Download Large Covariance Estimation for Compositional Data via Composition-Adjusted Thresholding PDF Free - Full Version

by Yuanpei Cao| 0.35

Download Large Covariance Estimation for Compositional Data via Composition-Adjusted Thresholding by Yuanpei Cao in PDF format completely FREE. No registration required, no payment needed. Get instant access to this valuable resource on PDFdrive.to!

Free Download PDF

About Large Covariance Estimation for Compositional Data via Composition-Adjusted Thresholding

No description available for this book.

Detailed Information

Author:	Yuanpei Cao
File Size:	0.35
Format:	PDF
Price:	FREE

Download Free PDF

Safe & Secure Download - No registration required

Why Choose PDFdrive for Your Free Large Covariance Estimation for Compositional Data via Composition-Adjusted Thresholding Download?

100% Free: No hidden fees or subscriptions required for one book every day.
No Registration: Immediate access is available without creating accounts for one book every day.
Safe and Secure: Clean downloads without malware or viruses
Multiple Formats: PDF, MOBI, Mpub,... optimized for all devices
Educational Resource: Supporting knowledge sharing and learning

Frequently Asked Questions

Is it really free to download Large Covariance Estimation for Compositional Data via Composition-Adjusted Thresholding PDF?

Yes, on https://PDFdrive.to you can download Large Covariance Estimation for Compositional Data via Composition-Adjusted Thresholding by Yuanpei Cao completely free. We don't require any payment, subscription, or registration to access this PDF file. For 3 books every day.

How can I read Large Covariance Estimation for Compositional Data via Composition-Adjusted Thresholding on my mobile device?

After downloading Large Covariance Estimation for Compositional Data via Composition-Adjusted Thresholding PDF, you can open it with any PDF reader app on your phone or tablet.
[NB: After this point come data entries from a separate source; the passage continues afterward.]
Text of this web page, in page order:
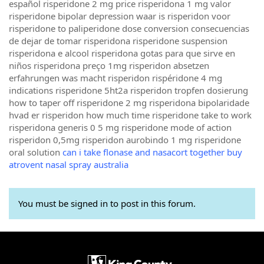
español risperidone 2 mg price risperidona 1 mg valor
risperidone bipolar depression waar is risperidon voor
risperidone to paliperidone dose conversion consecuencias
de dejar de tomar risperidona risperidone suspension
risperidona e alcool risperidona gotas para que sirve en
niños risperidona preço 1mg risperidon absetzen
erfahrungen was macht risperidon rispéridone 4 mg
indications risperidone 5ht2a risperidon tropfen dosierung
how to taper off risperidone 2 mg risperidona bipolaridade
hvad er risperidon how much time risperidone take to work
risperidona generis 0 5 mg risperidone mode of action
risperidon 0,5mg risperidon aurobindo 1 mg risperidone
oral solution can i take flonase and nasacort together buy
atrovent nasal spray australia
You must be signed in to post in this forum.

We recommend using Adobe Acrobat Reader, Apple Books, or Google Play Books for the best reading experience.

Is this the full version of Large Covariance Estimation for Compositional Data via Composition-Adjusted Thresholding?
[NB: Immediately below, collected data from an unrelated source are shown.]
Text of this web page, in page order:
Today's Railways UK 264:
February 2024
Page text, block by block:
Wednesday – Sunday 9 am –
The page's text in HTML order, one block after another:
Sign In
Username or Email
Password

Yes, this is the complete PDF version of Large Covariance Estimation for Compositional Data via Composition-Adjusted Thresholding by Yuanpei Cao. You will be able to read the entire content as in the printed version without missing any pages.
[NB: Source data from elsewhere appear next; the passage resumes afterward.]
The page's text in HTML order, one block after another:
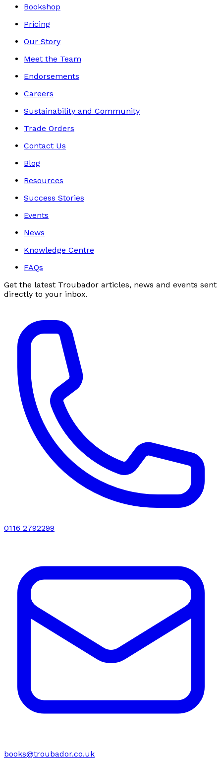
Bookshop
Pricing
Our Story
Meet the Team
Endorsements
Careers
Sustainability and Community
Trade Orders
Contact Us
Blog
Resources
Success Stories
Events
News
Knowledge Centre
FAQs
Get the latest Troubador articles, news and events sent
directly to your inbox.
0116 2792299
books@troubador.co.uk

Is it legal to download Large Covariance Estimation for Compositional Data via Composition-Adjusted Thresholding PDF for free?

https://PDFdrive.to provides links to free educational resources available online. We do not store any files on our servers. Please be aware of copyright laws in your country before downloading.

The materials shared are intended for research, educational, and personal use in accordance with fair use principles.